(Records drawn from a dataset)

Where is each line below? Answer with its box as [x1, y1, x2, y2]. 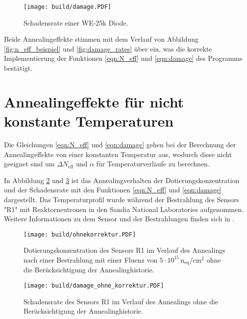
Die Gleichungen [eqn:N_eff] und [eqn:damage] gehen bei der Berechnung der [4, 139, 236, 149]
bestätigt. [4, 63, 33, 73]
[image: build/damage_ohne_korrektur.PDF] [24, 282, 164, 289]
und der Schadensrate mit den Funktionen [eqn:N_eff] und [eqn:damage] [4, 185, 222, 195]
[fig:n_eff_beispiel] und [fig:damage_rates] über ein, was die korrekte [4, 43, 212, 53]
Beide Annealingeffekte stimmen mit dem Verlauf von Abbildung [4, 34, 198, 44]
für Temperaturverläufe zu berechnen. [96, 159, 210, 169]
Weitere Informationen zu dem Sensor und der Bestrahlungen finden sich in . [4, 213, 235, 224]
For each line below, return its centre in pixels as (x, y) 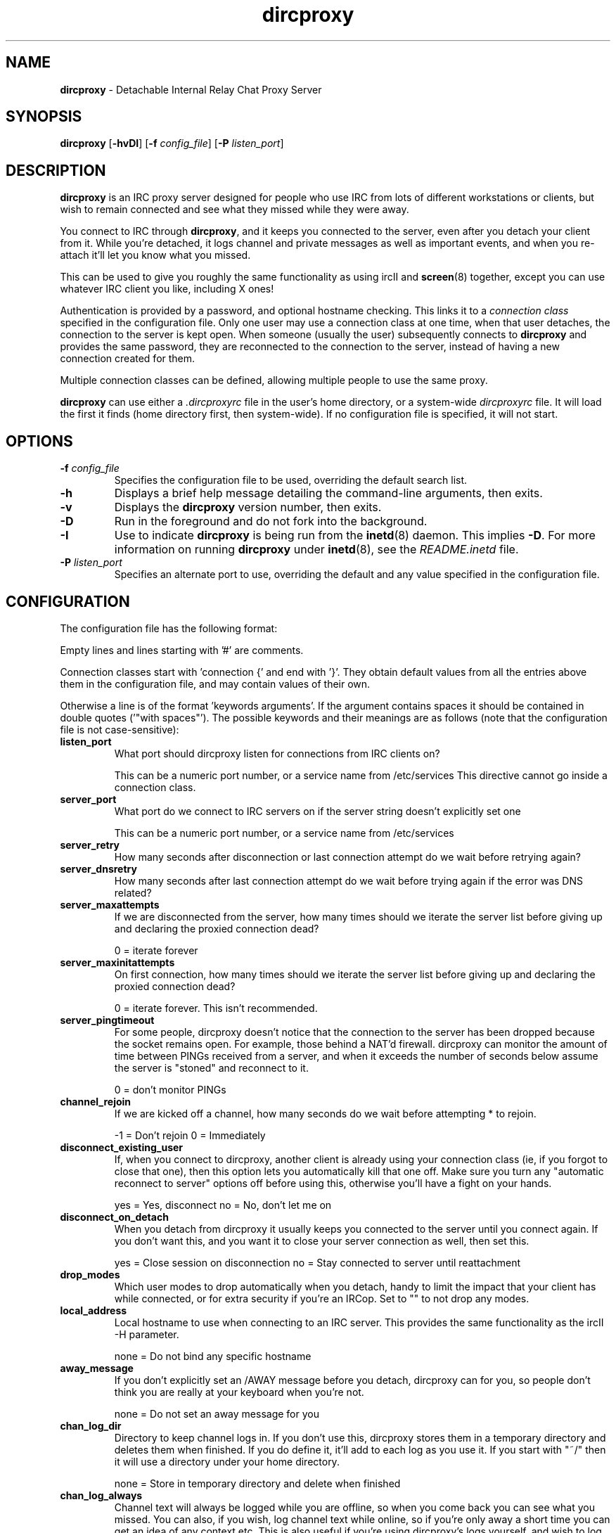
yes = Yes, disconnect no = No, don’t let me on (223, 1205)
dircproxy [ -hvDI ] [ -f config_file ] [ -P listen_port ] (172, 143)
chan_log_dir (91, 1425)
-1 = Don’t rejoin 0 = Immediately (190, 1135)
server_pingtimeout (107, 1020)
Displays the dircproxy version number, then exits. (248, 507)
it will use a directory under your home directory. (227, 1461)
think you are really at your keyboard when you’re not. (239, 1392)
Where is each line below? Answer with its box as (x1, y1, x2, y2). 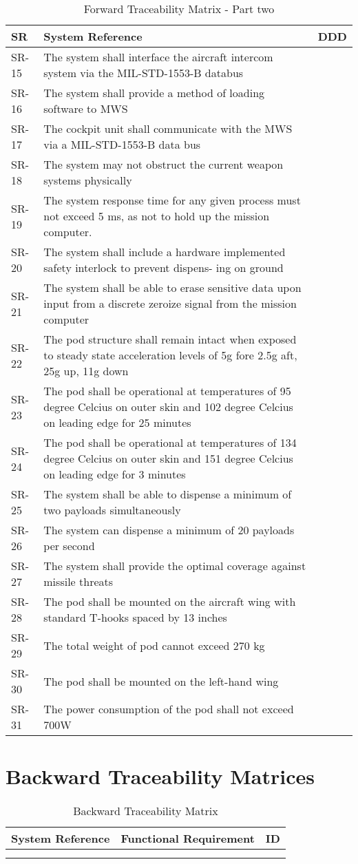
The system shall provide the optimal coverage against (43, 558, 306, 573)
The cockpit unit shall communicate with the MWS (43, 120, 293, 136)
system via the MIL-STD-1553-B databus (43, 65, 244, 81)
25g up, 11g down (43, 363, 129, 379)
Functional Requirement (120, 830, 255, 847)
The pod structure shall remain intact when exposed (43, 331, 297, 347)
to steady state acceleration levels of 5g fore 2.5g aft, (43, 347, 297, 363)
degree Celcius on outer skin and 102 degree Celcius (43, 399, 293, 414)
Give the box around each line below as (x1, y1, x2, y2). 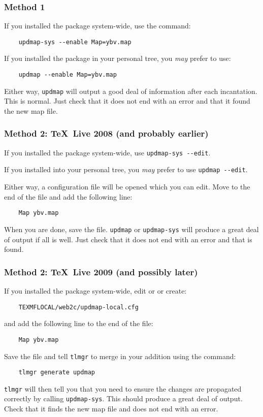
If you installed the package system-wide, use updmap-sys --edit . (4, 147, 211, 157)
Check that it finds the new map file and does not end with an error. (4, 403, 218, 414)
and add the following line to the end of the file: (4, 318, 153, 329)
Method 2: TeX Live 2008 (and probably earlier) (4, 127, 209, 140)
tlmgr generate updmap (18, 369, 95, 376)
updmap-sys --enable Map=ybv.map (18, 38, 131, 46)
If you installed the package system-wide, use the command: (4, 20, 191, 31)
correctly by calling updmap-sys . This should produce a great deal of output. (4, 393, 243, 404)
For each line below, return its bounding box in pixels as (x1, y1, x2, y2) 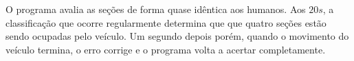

## DESCRIPTION OF THE TASK
Would you output the lines above from the line holding "[fig:n_eff_beispiel] und [fig:damage_rates]" up to and including the line holding "server_pingtimeout (107, 1020)", exactly and only those, with no pictures?

## FINAL ANSWER
[fig:n_eff_beispiel] und [fig:damage_rates] über ein, was die korrekte [4, 43, 212, 53]
Beide Annealingeffekte stimmen mit dem Verlauf von Abbildung [4, 34, 198, 44]
für Temperaturverläufe zu berechnen. [96, 159, 210, 169]
Weitere Informationen zu dem Sensor und der Bestrahlungen finden sich in . [4, 213, 235, 224]
For each line below, return its centre in pixels as (x, y) 
yes = Yes, disconnect no = No, don’t let me on (223, 1205)
dircproxy [ -hvDI ] [ -f config_file ] [ -P listen_port ] (172, 143)
chan_log_dir (91, 1425)
-1 = Don’t rejoin 0 = Immediately (190, 1135)
server_pingtimeout (107, 1020)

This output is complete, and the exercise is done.